# ACTIVITY:
The task calls for each line of the records below in which the word "order" appears.

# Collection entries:
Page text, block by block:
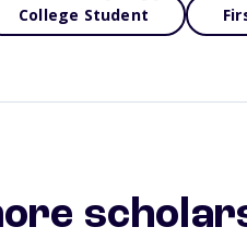
College Student
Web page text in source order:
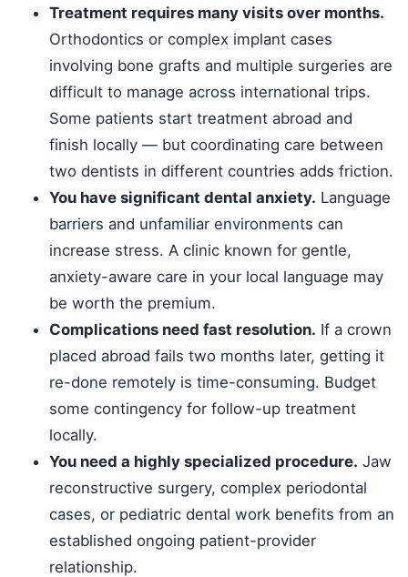
Treatment requires many visits over months.
Orthodontics or complex implant cases
involving bone grafts and multiple surgeries are
difficult to manage across international trips.
Some patients start treatment abroad and
finish locally — but coordinating care between
two dentists in different countries adds friction.
You have significant dental anxiety. Language
barriers and unfamiliar environments can
increase stress. A clinic known for gentle,
anxiety-aware care in your local language may
be worth the premium.
Complications need fast resolution. If a crown
placed abroad fails two months later, getting it
re-done remotely is time-consuming. Budget
some contingency for follow-up treatment
locally.
You need a highly specialized procedure. Jaw
reconstructive surgery, complex periodontal
cases, or pediatric dental work benefits from an
established ongoing patient-provider
relationship.
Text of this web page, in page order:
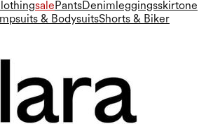
sale PantsDenim leggingsskirtone
& BodysuitsShorts & Biker
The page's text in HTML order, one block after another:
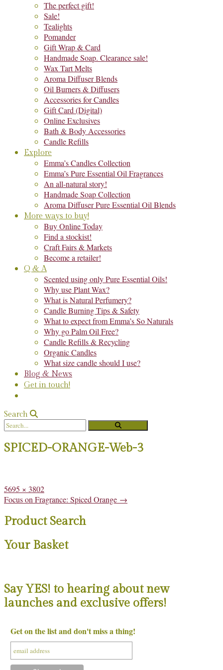
The perfect gift!
Sale!
Tealights
Pomander
Gift Wrap & Card
Handmade Soap. Clearance sale!
Wax Tart Melts
Aroma Diffuser Blends
Oil Burners & Diffusers
Accessories for Candles
Gift Card (Digital)
Online Exclusives
Bath & Body Accessories
Candle Refills
Explore
Emma’s Candles Collection
Emma’s Pure Essential Oil Fragrances
An all-natural story!
Handmade Soap Collection
Aroma Diffuser Pure Essential Oil Blends
More ways to buy!
Buy Online Today
Find a stockist!
Craft Fairs & Markets
Become a retailer!
Q & A
Scented using only Pure Essential Oils!
Why use Plant Wax?
What is Natural Perfumery?
Candle Burning Tips & Safety
What to expect from Emma’s So Naturals
Why go Palm Oil Free?
Candle Refills & Recycling
Organic Candles
What size candle should I use?
Blog & News
Get in touch!
Search
SPICED-ORANGE-Web-3
Full
size
5695 × 3802
Post
Focus on Fragrance: Spiced Orange →
Product Search
Your Basket
Say YES! to hearing about new
launches and exclusive offers!
Get on the list and don't miss a thing!
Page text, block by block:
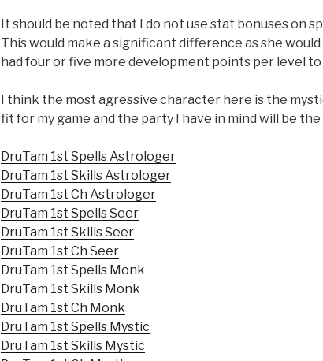
It should be noted that I do not use stat bonuses on
This would make a significant difference as she
had four or five more development points per level to
I think the most agressive character here is the
fit for my game and the party I have in mind will be the
DruTam 1st Spells Astrologer
DruTam 1st Skills Astrologer
DruTam 1st Ch Astrologer
DruTam 1st Spells Seer
DruTam 1st Skills Seer
DruTam 1st Ch Seer
DruTam 1st Spells Monk
DruTam 1st Skills Monk
DruTam 1st Ch Monk
DruTam 1st Spells Mystic
DruTam 1st Skills Mystic
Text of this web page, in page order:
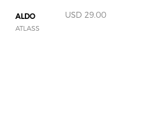
ALDO USD 29.00
ATLASS

# SOLUTION:
Web page text in source order:
Text of this web page, in page order:
The page's text in HTML order, one block after another:
Text of this web page, in page order:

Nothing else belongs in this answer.